*** Opening INFORMATION PROVIDED ***

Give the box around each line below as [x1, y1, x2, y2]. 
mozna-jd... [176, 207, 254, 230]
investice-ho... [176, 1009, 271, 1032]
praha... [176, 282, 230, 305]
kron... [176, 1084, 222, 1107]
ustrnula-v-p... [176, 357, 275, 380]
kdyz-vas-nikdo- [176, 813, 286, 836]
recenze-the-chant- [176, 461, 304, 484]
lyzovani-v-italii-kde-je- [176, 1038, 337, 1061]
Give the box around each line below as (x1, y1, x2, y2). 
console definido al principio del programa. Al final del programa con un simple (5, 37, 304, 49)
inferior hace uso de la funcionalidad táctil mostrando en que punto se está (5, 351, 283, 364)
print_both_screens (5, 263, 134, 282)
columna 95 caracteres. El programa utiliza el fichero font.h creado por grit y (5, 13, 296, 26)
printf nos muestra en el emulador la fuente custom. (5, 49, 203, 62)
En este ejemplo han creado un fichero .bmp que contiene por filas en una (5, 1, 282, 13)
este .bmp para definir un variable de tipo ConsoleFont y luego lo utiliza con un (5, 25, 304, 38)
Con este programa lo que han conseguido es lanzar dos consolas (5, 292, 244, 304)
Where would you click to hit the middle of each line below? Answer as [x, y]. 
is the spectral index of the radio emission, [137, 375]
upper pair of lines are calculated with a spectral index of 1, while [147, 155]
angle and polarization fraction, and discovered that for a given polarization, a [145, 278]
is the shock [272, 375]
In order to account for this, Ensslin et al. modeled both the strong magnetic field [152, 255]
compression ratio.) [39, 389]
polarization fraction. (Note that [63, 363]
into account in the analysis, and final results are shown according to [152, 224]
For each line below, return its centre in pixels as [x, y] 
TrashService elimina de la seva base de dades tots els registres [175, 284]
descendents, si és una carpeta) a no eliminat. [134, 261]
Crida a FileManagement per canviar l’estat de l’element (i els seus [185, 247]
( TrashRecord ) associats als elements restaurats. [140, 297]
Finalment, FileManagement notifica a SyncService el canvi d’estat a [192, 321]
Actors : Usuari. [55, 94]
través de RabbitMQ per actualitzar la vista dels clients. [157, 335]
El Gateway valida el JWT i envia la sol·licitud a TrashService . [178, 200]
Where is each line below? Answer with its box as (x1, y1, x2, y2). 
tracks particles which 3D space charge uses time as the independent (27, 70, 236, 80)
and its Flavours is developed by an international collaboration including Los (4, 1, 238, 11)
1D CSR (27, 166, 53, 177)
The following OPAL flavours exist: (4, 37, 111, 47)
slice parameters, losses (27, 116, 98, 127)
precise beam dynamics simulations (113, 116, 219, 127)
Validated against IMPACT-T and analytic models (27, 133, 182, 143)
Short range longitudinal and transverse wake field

*** Closing INFORMATION PROVIDED ***
*** Opening INFORMATION PROVIDED ***

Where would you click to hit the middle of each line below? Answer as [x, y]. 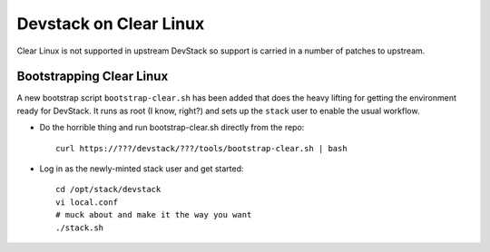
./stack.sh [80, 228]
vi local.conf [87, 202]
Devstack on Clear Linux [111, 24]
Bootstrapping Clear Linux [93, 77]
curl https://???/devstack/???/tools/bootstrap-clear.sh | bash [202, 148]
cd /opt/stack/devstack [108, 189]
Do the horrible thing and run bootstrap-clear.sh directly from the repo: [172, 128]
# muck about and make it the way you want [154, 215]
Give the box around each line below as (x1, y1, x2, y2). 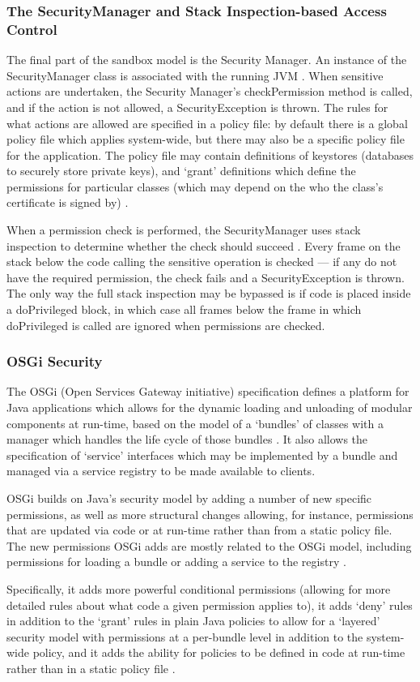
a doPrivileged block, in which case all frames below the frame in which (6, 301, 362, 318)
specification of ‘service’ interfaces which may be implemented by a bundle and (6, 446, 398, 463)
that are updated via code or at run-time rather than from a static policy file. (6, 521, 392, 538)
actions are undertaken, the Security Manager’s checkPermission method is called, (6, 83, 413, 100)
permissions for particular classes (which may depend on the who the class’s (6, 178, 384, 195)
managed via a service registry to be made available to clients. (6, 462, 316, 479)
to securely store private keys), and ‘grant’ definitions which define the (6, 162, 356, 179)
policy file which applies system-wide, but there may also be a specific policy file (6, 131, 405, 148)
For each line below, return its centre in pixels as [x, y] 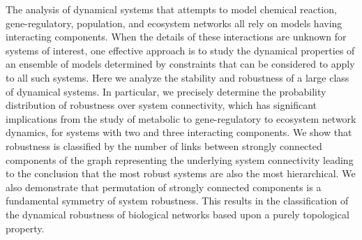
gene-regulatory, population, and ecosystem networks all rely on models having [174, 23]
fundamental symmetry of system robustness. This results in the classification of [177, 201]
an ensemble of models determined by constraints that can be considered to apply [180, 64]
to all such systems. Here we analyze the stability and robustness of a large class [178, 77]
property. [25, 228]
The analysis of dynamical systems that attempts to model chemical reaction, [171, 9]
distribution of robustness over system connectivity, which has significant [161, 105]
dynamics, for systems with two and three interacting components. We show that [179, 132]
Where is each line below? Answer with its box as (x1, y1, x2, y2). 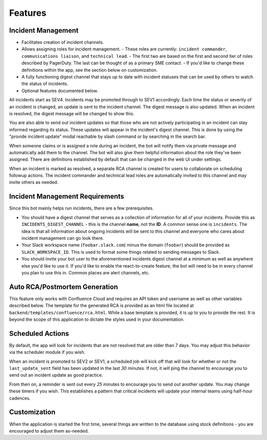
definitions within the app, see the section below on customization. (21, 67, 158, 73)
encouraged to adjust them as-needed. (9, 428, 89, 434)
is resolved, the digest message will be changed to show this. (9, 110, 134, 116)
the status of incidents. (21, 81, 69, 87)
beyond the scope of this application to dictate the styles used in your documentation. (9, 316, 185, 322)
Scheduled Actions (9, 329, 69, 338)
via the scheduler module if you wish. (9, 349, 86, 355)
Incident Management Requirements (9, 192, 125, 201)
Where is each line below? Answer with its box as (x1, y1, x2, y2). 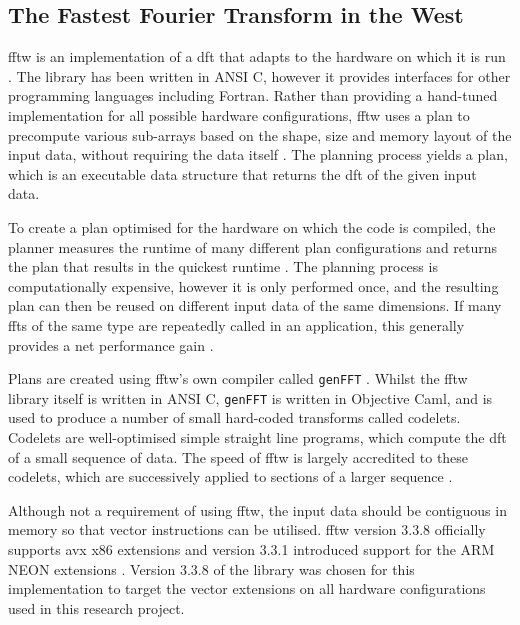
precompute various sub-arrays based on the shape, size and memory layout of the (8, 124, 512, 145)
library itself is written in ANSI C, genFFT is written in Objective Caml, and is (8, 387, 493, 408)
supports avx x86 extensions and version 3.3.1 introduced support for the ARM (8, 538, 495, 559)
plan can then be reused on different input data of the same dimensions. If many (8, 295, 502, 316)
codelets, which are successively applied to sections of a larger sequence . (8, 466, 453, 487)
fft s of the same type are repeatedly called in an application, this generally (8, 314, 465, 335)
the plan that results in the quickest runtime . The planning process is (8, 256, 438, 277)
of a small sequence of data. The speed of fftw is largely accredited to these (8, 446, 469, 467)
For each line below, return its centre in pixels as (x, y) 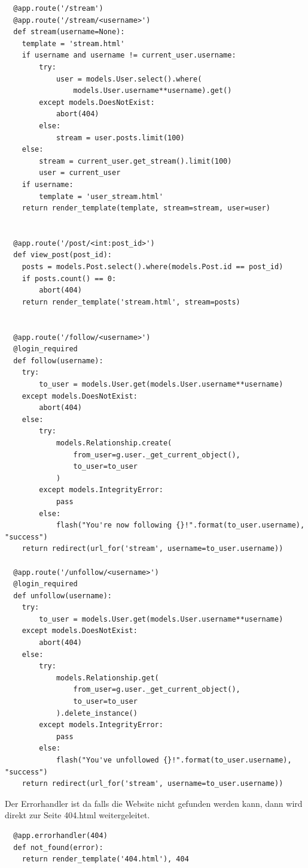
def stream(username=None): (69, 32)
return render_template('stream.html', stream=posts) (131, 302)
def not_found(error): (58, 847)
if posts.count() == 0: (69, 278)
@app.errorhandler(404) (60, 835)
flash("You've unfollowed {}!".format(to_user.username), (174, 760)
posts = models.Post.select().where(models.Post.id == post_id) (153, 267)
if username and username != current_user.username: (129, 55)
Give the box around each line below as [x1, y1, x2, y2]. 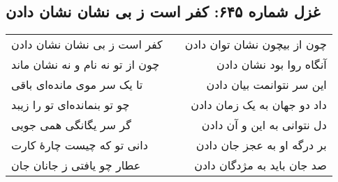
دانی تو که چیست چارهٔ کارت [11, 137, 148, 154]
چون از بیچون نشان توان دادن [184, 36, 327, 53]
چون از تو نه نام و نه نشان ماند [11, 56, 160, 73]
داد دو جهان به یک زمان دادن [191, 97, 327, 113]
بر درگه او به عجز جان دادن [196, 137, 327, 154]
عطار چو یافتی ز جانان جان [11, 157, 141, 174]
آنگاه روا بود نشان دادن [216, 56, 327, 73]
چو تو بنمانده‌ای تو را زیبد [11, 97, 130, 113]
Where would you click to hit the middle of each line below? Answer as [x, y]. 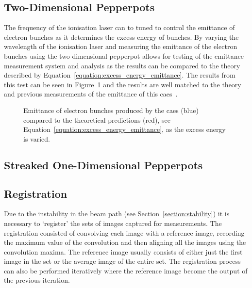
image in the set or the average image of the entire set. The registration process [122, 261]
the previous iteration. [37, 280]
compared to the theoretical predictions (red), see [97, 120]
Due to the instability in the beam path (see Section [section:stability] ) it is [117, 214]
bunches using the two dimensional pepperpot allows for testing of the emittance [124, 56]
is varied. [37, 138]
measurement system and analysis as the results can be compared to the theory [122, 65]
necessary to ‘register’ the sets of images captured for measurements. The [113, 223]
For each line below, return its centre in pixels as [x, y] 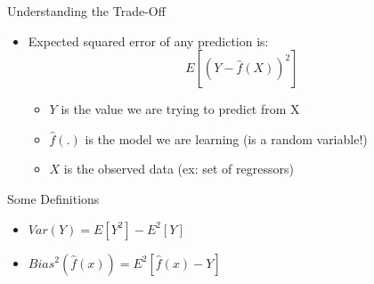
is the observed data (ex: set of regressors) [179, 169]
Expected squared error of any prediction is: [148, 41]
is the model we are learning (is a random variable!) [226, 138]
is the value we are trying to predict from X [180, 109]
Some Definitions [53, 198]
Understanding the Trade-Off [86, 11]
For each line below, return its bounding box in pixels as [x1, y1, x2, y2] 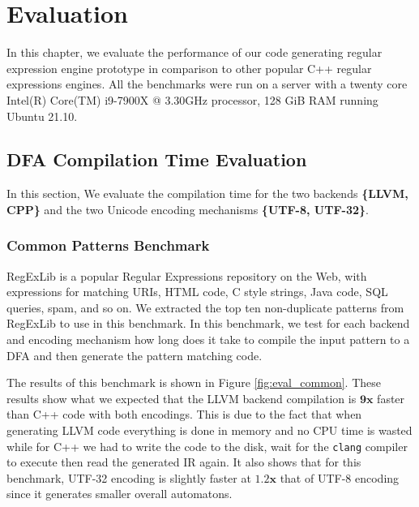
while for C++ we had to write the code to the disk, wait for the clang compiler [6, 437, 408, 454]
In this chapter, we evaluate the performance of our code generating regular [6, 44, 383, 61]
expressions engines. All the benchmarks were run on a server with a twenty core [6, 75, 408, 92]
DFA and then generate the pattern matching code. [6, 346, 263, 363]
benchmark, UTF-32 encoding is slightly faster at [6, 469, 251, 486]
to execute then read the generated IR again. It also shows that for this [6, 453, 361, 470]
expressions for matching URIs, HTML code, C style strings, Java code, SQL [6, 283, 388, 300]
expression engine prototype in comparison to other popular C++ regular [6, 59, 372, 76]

*** Closing INFORMATION PROVIDED ***

Reproduce, word for word, only the lines in the records above from the line with "the plan that" through the line with "def stream(username=None): (69, 32)", including both ends; omit the pictures.

§ THE COMPLETED TASK
the plan that results in the quickest runtime . The planning process is (8, 256, 438, 277)
of a small sequence of data. The speed of fftw is largely accredited to these (8, 446, 469, 467)
For each line below, return its centre in pixels as (x, y) 
def stream(username=None): (69, 32)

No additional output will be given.